====== Entries supplied

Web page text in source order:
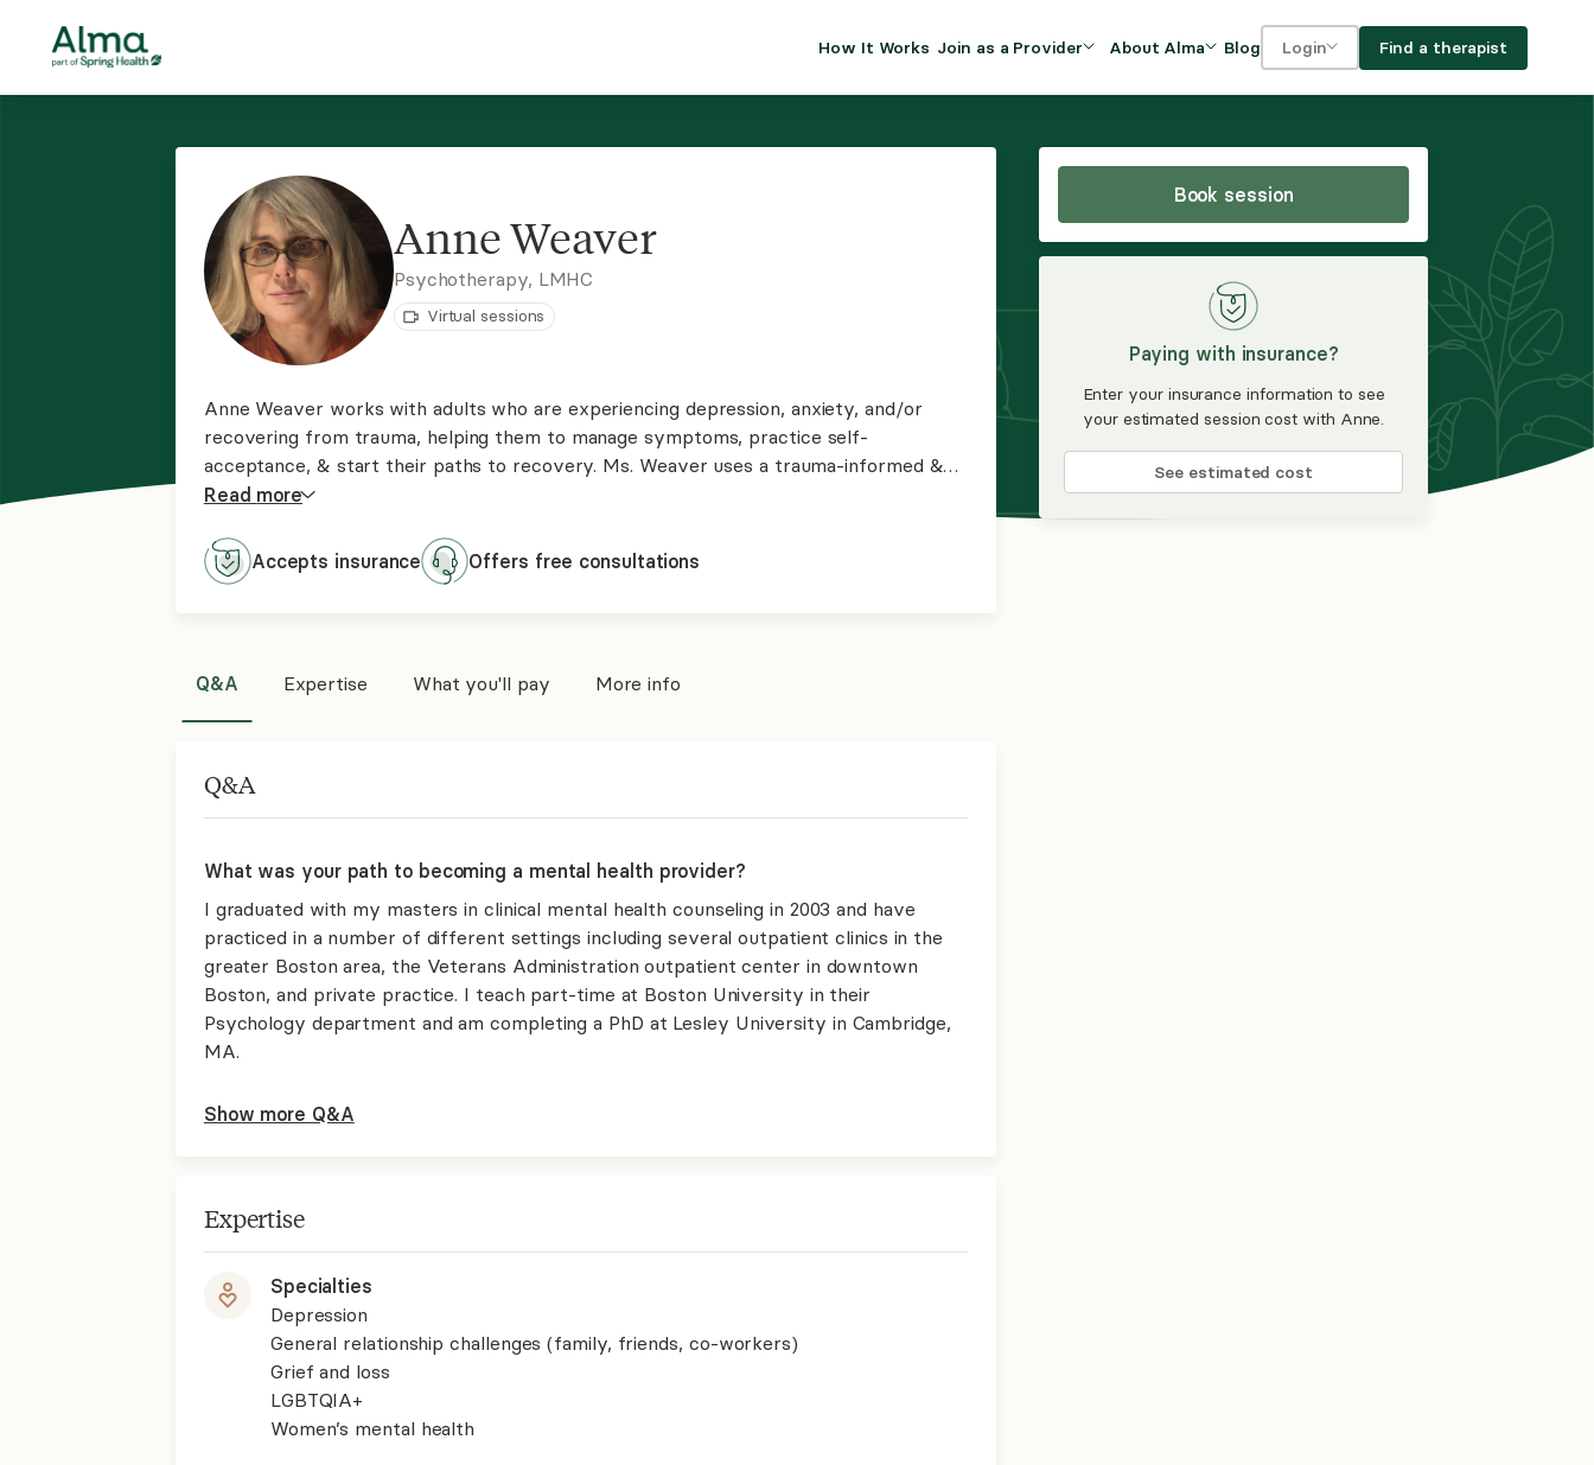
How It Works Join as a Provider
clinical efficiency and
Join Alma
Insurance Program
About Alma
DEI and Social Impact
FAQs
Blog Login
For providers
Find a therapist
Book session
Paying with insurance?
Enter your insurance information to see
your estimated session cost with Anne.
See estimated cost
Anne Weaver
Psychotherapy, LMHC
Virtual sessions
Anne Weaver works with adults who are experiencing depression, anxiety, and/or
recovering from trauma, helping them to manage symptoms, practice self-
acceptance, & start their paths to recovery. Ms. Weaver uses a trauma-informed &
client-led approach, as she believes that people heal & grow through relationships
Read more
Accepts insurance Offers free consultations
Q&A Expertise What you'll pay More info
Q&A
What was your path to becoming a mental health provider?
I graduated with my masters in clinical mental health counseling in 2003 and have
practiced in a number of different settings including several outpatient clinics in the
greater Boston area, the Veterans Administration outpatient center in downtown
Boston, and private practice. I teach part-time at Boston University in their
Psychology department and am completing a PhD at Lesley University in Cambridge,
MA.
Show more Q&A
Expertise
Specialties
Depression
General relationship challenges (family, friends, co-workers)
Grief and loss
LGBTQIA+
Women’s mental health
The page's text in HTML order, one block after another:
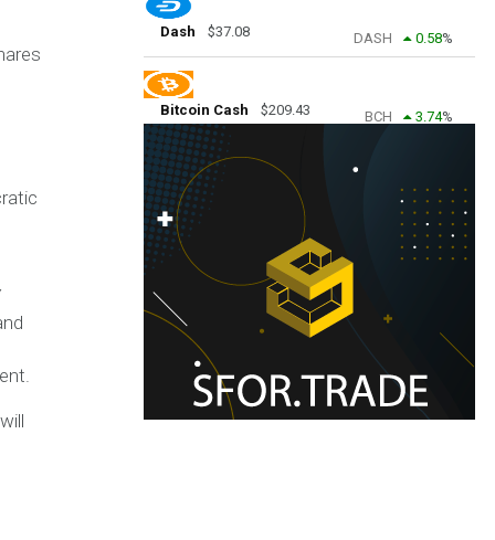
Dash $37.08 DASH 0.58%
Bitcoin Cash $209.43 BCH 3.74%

============

- [Work item] For the lines above, output exactly those from the line containing "DEI and Social Impact" through the line containing "Anne Weaver works", and skip the others.

- [Output of the task]
DEI and Social Impact
FAQs
Blog Login
For providers
Find a therapist
Book session
Paying with insurance?
Enter your insurance information to see
your estimated session cost with Anne.
See estimated cost
Anne Weaver
Psychotherapy, LMHC
Virtual sessions
Anne Weaver works with adults who are experiencing depression, anxiety, and/or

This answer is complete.